However, under Maryland Law, a Maryland corporation may not indemnify for an
adverse judgment in a suit by or in the right of the corporation. In
accordance with Maryland Law, the Bylaws of the Company require it, as a
condition to advance expenses, to obtain (a) a written affirmation by the
director or officer of his good faith belief that he has met the standard of
conduct necessary for indemnification by the Company as authorized by the
Bylaws and (b) a written statement by or on his behalf to repay the amount
paid or reimbursed by the Company if it shall ultimately be determined that
the standard of conduct was not met.

         The Company has entered into indemnification agreements with each of
its trustees and officers. The indemnification agreements require, among other
things, that the Company indemnify its trustees and officers to the fullest
extent permitted by law and advance to its trustees and executive officers all
related expenses, subject to reimbursement if it is subsequently determined
that indemnification is not permitted.

         Insofar as indemnification for liabilities arising under the
Securities Act may be permitted to trustees or officers pursuant to the
foregoing provisions, the Company has been informed that in the opinion of the
Commission such indemnification is against public policy as expressed in the
Act and is therefore unenforceable.


                                     II-2



Item 16.  Exhibits.



                                                      Exhibit Index


Exhibits                                           Description
--------                                           -----------
                 
   1.1      --      Form of Underwriting Agreement for Common Shares. (3)
   1.2      --      Form of Underwriting Agreement for Preferred Shares. (3)
   3.1      --      Amended and Restated Bylaws. (3)
   4.1      --      Form of Common Share Certificate.(1)
   4.3      --      Form of Preferred Share Certificate evidencing 10 1/4% Series A Cumulative Redeemable
                    Preferred Shares of Beneficial Interest, Liquidation Preference $25.00 Per share, Par
                    Value $.01 Per Share.. (2)
   4.4      --      Form of Warrant Agreement.(4)
   4.5      --      Form of Warrant. (4)
     5      --      Opinion of Sidley Austin Brown & Wood LLP as to the legality of the Securities. (3)
     8      --      Opinion of Sidley Austin Brown & Wood LLP as to tax matters. (3)
  12.1      --      Calculation of LaSalle Hotel Properties Ratios of Earnings to Combined Fixed Charges and
                    Preferred Stock Dividends.
  23.1      --      Consent of Sidley Austin Brown & Wood LLP (included in Exhibits 5 and 8).
  23.2      --      Consent of KPMG LLP.
    24      --      Power of attorney. (3)
-------------

(1)  Previously filed as an exhibit to Registration Statement on Form S-11
     (No. 333-45647) and incorporated herein by reference.
(2)  Previously filed as an exhibit to Registration Statement on Form 8-A (No.
     001-14045) and incorporated herein by reference.
(3)  Previously filed as an exhibit to Registration Statement on Form S-3 (No.
     333-104054) and incorporated herein by reference.
(4)  To be filed by amendment or incorporated by reference in connection with
     the offering of Securities.



Item 17.  Undertakings.

         (a) The undersigned Registrant hereby undertakes:

         (1) To file, during any period in which offers or sales are being
made, a post-effective amendment to the Registration Statement;

                  (i) To include any prospectus required by Section 10(a)(3)
         of the Securities Act;

                  (ii) To reflect in the prospectus any facts or events
         arising after the effective date of the Registration Statement (or
         the most recent post-effective amendment thereof) which, individually
         or in the aggregate, represent a fundamental change in the
         information set forth in the Registration Statement.
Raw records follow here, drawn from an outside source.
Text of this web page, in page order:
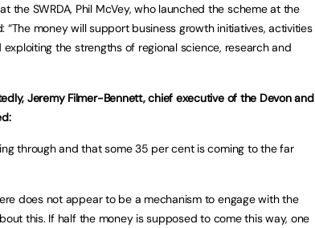
the SWRDA, Phil McVey, who launched the scheme at the
“The money will support business growth initiatives, activities
the strengths of regional science, research and
Jeremy Filmer-Bennett, chief executive of the Devon and
through and that some 35 per cent is coming to the far
does not appear to be a mechanism to engage with the
this. If half the money is supposed to come this way, one
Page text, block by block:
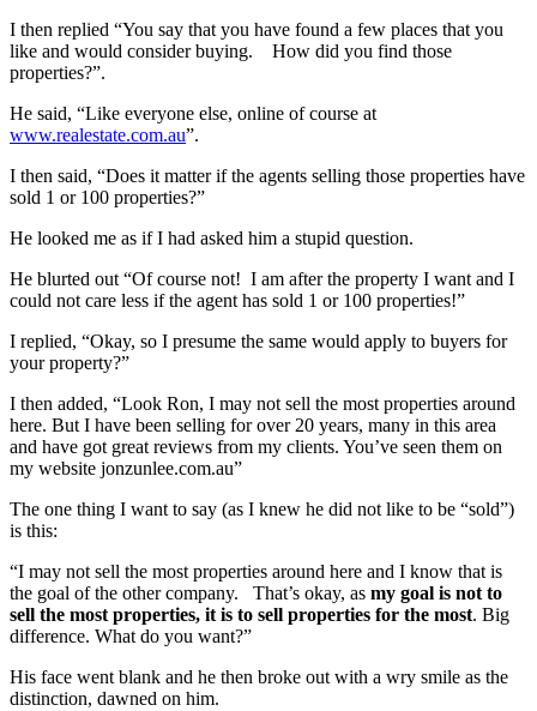
I then replied “You say that you have found a few places that you
like and would consider buying. How did you find those
properties?”.
He said, “Like everyone else, online of course at
www.realestate.com.au”.
I then said, “Does it matter if the agents selling those properties have
sold 1 or 100 properties?”
He looked me as if I had asked him a stupid question.
He blurted out “Of course not! I am after the property I want and I
could not care less if the agent has sold 1 or 100 properties!”
I replied, “Okay, so I presume the same would apply to buyers for
your property?”
I then added, “Look Ron, I may not sell the most properties around
here. But I have been selling for over 20 years, many in this area
and have got great reviews from my clients. You’ve seen them on
my website jonzunlee.com.au”
The one thing I want to say (as I knew he did not like to be “sold”)
is this:
“I may not sell the most properties around here and I know that is
the goal of the other company. That’s okay, as my goal is not to
sell the most properties, it is to sell properties for the most. Big
difference. What do you want?”
His face went blank and he then broke out with a wry smile as the
distinction, dawned on him.
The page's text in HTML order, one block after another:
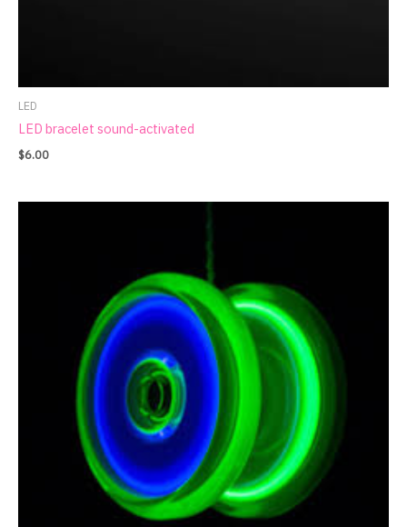
LED
LED bracelet sound-activated
$6.00
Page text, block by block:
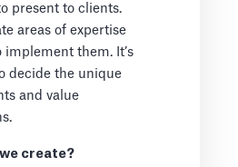
present to clients.
areas of expertise
implement them. It’s
decide the unique
and value
create?
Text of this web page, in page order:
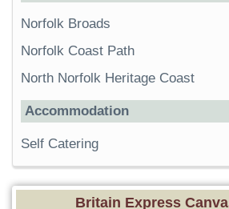
Norfolk Broads
Norfolk Coast Path
North Norfolk Heritage Coast
Accommodation
Self Catering
Britain Express
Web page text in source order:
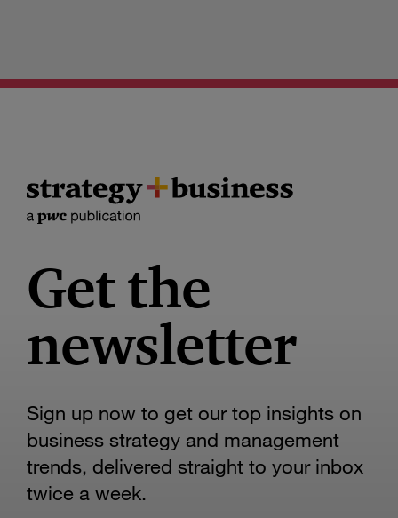
Get the
newsletter
Sign up now to get our top insights on
business strategy and management
trends, delivered straight to your inbox
twice a week.
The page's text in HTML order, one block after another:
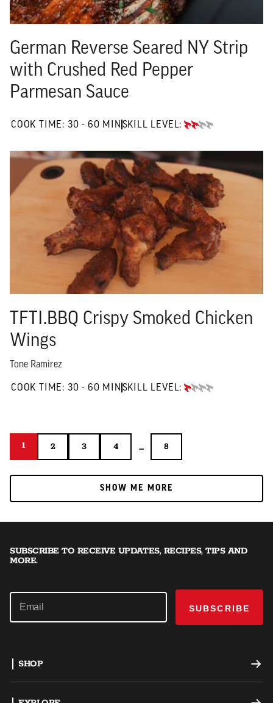
German Reverse Seared NY Strip
with Crushed Red Pepper
Parmesan Sauce
COOK TIME: 30 - 60 MIN 30 TO 60 MIN"
SKILL LEVEL:
INTERMEDIATE
TFTI.BBQ Crispy Smoked Chicken
Wings
Tone Ramirez
COOK TIME: 30 - 60 MIN 30 TO 60 MIN"
SKILL LEVEL:
BEGINNER
11 2
2 3
3 4
4 ... 8
8
SHOW ME MORE
SHOW ME MORE
SUBSCRIBE TO RECEIVE UPDATES, RECIPES, TIPS AND
MORE.
SUBSCRIBE
SHOP
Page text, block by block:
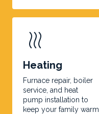
heat
Heating
Furnace repair, boiler
service, and heat
pump installation to
keep your family warm
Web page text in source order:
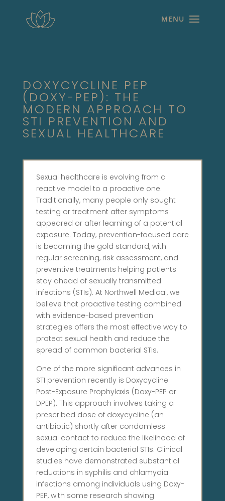
DOXYCYCLINE PEP
(DOXY-PEP): THE
MODERN APPROACH TO
STI PREVENTION AND
SEXUAL HEALTHCARE
Sexual healthcare is evolving from a
reactive model to a proactive one.
Traditionally, many people only sought
testing or treatment after symptoms
appeared or after learning of a potential
exposure. Today, prevention-focused care
is becoming the gold standard, with
regular screening, risk assessment, and
preventive treatments helping patients
stay ahead of sexually transmitted
infections (STIs). At Northwell Medical, we
believe that proactive testing combined
with evidence-based prevention
strategies offers the most effective way to
protect sexual health and reduce the
spread of common bacterial STIs.
One of the more significant advances in
STI prevention recently is Doxycycline
Post-Exposure Prophylaxis (Doxy-PEP or
DPEP). This approach involves taking a
prescribed dose of doxycycline (an
antibiotic) shortly after condomless
sexual contact to reduce the likelihood of
developing certain bacterial STIs. Clinical
studies have demonstrated substantial
reductions in syphilis and chlamydia
infections among individuals using Doxy-
PEP, with some research showing

Notwithstanding
         the foregoing, any increase or decrease in volume of securities
         offered (if the total dollar value of securities offered would not
         exceed that which was registered) and any deviation from the low or
         high end of the estimated maximum offering range may be reflected in
         the form of prospectus filed with the Commission pursuant to Rule
         424(b) if, in the aggregate, the changes in volume and price
         represent no more than a 20% change in the maximum


                                     II-3



         offering price set forth in the "Calculation of Registration Fee"
         table in the effective registration statement; and

                  (iii) To include any material information with respect to
         the plan of distribution not previously disclosed in the Registration
         Statement or any material change to such information in the
         Registration Statement.

                           Provided, however, that paragraphs (1)(i) and
                  (1)(ii) do not apply if the information required to be
                  included in a post-effective amendment by those paragraphs
                  is contained in periodic reports filed by the Registrant
                  pursuant to Section 13 or 15(d) of the Exchange Act that are
                  incorporated by reference in the Registration Statement.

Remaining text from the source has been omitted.